Comunidade trans de Cuba busca sua própria lei

Kiriam, Malú e Victoria, três mulheres trans de diferentes gerações, acreditam que o Código da Família, que Cuba submeterá a um referendo em breve, mitigará a transfobia que sofrem há décadas, mas advogam por uma lei de identidade de gênero.

O Código da Família, que renovará a lei em vigor há 47 anos, pretende revolucionar o conceito de família ao legalizar o casamento entre pessoas do mesmo sexo, permitir a possibilidade de reconhecer vários pais e mães além dos biológicos e a "gestação solidária".

"É um passo importante, porque neste código falamos de casamento entre pessoas do mesmo sexo, união estável", algo "muito revolucionário", disse à AFP Kiriam, uma atriz trans de 45 anos.

Mas Kiriam, que se prepara para filmar "Malecón", do cineasta espanhol Carlos Arrazabal, deseja "uma lei integral da identidade de gênero", que "penalize a homofobia" e garanta "o direito das pessoas trans a ter uma educação protegida, a ter empregos dignos".

Malú (58) chegou a Havana há oito meses, tentando apagar um passado de rejeição familiar, maus-tratos, cerco policial e duas prisões por "vestir-se de mulher", em 1980 e 2003.

"Que quem nasce (trans) seja aceito assim, não seja rejeitado", diz esperançosa em sua "casinha", sem móveis e com telhado de zinco. Vive do dinheiro que recebe em um clube da capital, onde imita a cantora espanhola Isabel Pantoja, sua ídola.

- "Lidar com a dor" -

"Deus quer que seja", como diz essa lei, pede Victoria (73), embora os cabelos grisalhos que esconde atrás de uma peruca marrom a tornem cautelosa: "O papel diz uma coisa e as pessoas fazem outras".

Em uma Cuba ainda marcada pelo machismo e pela homofobia, cujo governo perseguiu e marginalizou homossexuais nas décadas de 1960 e 1970, Kiriam não esquece o assédio que sofreu por ser "uma garota diferente", nem como a obrigaram a entrar em uma clínica "para praticar esportes de combate" para "masculinizá-la".

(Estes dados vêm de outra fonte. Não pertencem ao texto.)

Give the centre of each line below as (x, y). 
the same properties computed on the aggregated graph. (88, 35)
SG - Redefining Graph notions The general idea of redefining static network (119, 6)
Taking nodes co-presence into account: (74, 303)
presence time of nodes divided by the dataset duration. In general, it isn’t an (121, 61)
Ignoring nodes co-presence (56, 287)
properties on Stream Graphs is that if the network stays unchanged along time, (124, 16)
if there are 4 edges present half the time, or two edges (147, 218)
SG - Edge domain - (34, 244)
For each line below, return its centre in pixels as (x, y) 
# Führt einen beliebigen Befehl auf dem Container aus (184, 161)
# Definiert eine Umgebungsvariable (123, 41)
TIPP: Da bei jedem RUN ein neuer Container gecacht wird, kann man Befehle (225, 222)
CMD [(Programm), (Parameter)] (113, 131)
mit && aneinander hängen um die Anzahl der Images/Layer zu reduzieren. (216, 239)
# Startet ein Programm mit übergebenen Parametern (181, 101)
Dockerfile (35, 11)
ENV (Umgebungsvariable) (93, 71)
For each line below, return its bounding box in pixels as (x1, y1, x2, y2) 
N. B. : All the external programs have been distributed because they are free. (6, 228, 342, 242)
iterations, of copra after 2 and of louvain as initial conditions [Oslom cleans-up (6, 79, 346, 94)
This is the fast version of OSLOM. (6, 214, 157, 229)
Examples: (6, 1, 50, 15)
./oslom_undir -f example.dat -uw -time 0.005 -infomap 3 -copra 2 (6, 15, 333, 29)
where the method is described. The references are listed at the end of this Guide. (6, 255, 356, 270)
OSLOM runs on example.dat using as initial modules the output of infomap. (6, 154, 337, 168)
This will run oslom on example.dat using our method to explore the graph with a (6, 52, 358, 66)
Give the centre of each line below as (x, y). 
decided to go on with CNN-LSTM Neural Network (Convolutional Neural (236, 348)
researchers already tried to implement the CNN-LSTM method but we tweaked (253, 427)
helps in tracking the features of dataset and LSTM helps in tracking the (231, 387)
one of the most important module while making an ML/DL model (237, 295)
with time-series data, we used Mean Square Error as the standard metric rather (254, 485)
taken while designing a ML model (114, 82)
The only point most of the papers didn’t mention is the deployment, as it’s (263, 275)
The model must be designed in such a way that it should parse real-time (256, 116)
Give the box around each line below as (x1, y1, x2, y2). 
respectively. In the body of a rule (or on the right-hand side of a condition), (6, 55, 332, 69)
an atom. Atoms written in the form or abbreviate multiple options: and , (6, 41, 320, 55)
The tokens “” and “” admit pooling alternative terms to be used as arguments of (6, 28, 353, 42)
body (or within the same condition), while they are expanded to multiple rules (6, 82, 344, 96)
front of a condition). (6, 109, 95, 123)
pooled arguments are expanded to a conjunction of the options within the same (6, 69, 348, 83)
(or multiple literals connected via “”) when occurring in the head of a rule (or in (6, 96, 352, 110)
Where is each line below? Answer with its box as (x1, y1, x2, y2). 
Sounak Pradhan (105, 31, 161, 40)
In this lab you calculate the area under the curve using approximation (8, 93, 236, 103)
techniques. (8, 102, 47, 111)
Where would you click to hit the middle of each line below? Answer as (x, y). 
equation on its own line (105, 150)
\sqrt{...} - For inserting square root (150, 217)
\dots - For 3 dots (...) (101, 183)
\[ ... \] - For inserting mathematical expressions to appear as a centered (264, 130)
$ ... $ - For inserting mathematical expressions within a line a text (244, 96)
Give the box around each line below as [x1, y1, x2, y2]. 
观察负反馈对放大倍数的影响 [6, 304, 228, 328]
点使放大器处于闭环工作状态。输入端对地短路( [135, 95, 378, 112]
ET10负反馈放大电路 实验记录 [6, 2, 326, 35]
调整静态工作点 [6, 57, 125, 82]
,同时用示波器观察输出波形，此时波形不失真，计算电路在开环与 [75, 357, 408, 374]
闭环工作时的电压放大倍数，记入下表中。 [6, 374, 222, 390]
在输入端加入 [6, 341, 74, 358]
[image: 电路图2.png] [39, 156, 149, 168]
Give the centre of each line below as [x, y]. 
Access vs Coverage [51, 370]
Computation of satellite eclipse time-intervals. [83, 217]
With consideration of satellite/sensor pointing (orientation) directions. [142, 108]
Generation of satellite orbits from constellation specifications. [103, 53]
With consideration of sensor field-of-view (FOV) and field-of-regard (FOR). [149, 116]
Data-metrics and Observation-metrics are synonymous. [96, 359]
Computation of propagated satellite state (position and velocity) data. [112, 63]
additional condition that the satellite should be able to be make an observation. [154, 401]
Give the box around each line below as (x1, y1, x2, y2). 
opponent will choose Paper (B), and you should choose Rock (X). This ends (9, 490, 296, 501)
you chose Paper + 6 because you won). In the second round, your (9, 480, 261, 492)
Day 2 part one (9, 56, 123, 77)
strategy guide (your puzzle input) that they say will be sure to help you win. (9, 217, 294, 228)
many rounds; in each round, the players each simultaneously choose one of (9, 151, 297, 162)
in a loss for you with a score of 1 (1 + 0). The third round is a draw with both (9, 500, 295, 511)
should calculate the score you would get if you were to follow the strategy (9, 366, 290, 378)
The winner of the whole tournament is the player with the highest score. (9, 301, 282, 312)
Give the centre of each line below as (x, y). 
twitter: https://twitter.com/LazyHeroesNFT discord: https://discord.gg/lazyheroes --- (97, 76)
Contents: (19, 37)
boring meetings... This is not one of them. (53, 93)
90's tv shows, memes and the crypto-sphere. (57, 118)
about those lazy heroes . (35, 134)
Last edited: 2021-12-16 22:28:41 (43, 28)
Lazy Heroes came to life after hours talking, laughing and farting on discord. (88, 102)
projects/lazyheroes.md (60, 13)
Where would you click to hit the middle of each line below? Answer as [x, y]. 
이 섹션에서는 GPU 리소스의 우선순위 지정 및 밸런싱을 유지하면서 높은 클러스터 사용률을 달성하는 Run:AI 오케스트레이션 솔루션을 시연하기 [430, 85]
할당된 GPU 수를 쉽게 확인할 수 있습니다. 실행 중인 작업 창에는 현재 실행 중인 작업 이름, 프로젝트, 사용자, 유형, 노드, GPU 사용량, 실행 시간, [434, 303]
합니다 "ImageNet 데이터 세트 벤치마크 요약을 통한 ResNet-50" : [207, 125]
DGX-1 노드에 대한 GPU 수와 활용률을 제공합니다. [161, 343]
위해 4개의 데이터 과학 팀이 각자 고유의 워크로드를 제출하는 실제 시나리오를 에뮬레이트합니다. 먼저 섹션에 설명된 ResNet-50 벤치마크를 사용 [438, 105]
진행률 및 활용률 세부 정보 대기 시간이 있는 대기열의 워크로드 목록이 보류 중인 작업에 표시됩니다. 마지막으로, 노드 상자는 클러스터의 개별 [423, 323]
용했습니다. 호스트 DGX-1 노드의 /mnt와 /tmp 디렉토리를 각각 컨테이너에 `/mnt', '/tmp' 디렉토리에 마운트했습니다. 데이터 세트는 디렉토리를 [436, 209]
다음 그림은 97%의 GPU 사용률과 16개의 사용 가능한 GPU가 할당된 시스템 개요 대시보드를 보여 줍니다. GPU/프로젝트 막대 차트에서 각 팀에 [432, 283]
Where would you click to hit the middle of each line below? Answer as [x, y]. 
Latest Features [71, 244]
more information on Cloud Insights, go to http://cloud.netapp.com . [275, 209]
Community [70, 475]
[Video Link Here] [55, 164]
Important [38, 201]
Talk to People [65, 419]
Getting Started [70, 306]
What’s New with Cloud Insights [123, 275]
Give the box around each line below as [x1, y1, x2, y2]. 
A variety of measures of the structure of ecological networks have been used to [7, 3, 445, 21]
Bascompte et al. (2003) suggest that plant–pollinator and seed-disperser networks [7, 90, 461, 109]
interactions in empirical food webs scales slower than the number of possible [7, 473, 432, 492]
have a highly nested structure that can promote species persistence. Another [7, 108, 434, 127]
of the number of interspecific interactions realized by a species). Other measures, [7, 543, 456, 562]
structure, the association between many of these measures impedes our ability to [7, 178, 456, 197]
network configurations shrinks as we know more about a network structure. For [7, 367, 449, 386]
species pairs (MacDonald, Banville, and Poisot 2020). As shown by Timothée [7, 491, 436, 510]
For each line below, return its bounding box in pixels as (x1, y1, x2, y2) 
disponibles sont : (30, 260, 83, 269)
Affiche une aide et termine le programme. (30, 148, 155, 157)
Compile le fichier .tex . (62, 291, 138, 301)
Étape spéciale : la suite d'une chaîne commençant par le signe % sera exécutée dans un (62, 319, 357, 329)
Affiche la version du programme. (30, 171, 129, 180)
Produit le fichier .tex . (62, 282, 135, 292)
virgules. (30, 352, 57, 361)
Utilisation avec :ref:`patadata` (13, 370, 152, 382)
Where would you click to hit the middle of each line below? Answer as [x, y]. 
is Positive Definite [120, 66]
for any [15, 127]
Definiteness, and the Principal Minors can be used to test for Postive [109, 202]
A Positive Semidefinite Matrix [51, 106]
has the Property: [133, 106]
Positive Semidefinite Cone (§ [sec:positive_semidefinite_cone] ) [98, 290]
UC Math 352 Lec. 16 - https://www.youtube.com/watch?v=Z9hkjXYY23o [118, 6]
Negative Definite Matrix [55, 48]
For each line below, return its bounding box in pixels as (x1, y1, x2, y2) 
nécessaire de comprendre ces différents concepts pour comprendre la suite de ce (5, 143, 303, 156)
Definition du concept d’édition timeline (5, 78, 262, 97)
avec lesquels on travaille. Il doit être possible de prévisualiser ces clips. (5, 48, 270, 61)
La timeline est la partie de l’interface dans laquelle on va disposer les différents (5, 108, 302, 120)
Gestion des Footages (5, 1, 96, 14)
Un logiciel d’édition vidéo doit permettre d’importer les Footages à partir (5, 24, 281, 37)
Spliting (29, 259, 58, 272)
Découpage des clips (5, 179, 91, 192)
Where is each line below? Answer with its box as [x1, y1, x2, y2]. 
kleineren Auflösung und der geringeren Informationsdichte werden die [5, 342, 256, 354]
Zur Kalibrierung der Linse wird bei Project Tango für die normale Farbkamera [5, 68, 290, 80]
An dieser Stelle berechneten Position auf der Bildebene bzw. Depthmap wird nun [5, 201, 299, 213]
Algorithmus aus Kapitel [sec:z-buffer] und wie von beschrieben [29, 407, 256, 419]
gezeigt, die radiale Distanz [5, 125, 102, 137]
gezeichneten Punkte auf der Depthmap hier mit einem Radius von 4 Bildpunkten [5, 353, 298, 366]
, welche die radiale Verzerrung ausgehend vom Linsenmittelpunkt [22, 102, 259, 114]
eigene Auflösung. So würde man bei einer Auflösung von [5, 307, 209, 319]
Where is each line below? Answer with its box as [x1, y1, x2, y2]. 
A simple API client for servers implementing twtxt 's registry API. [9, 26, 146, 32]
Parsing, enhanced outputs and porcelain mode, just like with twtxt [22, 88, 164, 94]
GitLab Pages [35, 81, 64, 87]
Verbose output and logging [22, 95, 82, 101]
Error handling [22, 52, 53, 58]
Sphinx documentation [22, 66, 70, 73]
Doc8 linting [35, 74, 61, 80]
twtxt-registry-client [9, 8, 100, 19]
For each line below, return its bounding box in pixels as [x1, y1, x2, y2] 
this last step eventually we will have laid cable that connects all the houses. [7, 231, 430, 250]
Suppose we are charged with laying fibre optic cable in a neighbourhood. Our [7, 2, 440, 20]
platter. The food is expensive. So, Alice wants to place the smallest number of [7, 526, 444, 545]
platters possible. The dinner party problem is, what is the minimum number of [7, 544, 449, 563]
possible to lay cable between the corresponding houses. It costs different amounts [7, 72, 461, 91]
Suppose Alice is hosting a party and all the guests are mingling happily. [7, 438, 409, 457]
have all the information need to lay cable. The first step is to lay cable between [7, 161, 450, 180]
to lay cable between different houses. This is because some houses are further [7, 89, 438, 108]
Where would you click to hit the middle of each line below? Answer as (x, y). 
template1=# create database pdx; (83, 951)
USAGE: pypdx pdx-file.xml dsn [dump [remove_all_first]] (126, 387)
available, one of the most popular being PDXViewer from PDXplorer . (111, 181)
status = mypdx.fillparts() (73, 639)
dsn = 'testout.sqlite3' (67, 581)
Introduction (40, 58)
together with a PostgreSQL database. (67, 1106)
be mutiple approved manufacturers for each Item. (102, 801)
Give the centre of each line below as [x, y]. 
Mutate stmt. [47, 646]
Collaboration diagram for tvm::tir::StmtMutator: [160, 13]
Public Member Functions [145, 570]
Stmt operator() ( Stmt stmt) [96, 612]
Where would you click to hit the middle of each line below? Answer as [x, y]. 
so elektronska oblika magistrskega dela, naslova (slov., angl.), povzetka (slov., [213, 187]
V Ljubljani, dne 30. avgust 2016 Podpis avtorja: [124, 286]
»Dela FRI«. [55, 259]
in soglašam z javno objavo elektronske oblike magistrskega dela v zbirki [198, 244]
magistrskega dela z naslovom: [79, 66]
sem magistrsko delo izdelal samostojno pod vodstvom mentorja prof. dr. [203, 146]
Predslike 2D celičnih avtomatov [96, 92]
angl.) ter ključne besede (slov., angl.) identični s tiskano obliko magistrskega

"Mas eu soube lidar com a dor e me fortalecer, acrescenta a atriz, que mostra os seios volumosos no Twitter, resultado de uma cirurgia "ilegal".

Ela comenta que "em algum momento" também pensou em fazer a cirurgia de redesignação sexual, que começou a ser praticada no país em 1988, mas logo se arrependeu. Essas cirurgias foram interrompidas pela crise econômica.

Há mais de uma década, o Centro Nacional de Educação Sexual (Cenesex) promove a luta pelos direitos das pessoas LGBTQI+, sob a direção da deputada Mariela Castro, filha do ex-presidente Raúl Castro.

Ivón Calaña, vice-diretora do Cenesex, sustenta que "não necessariamente" deve-se esperar uma lei de identidade de gênero porque aspectos como mudança de nome e sexo, estabelecidos em regulamentos já aprovados em países como Argentina, Chile e México, poderiam ser incluídos em outras leis sujeitas a revisão.

De qualquer forma, alerta que “uma lei por si só não terá força suficiente para obrigar essa mudança” necessária, e insiste que para avançar nessa direção “uma das ferramentas mais poderosas é a educação integral da sexualidade” desde a infância.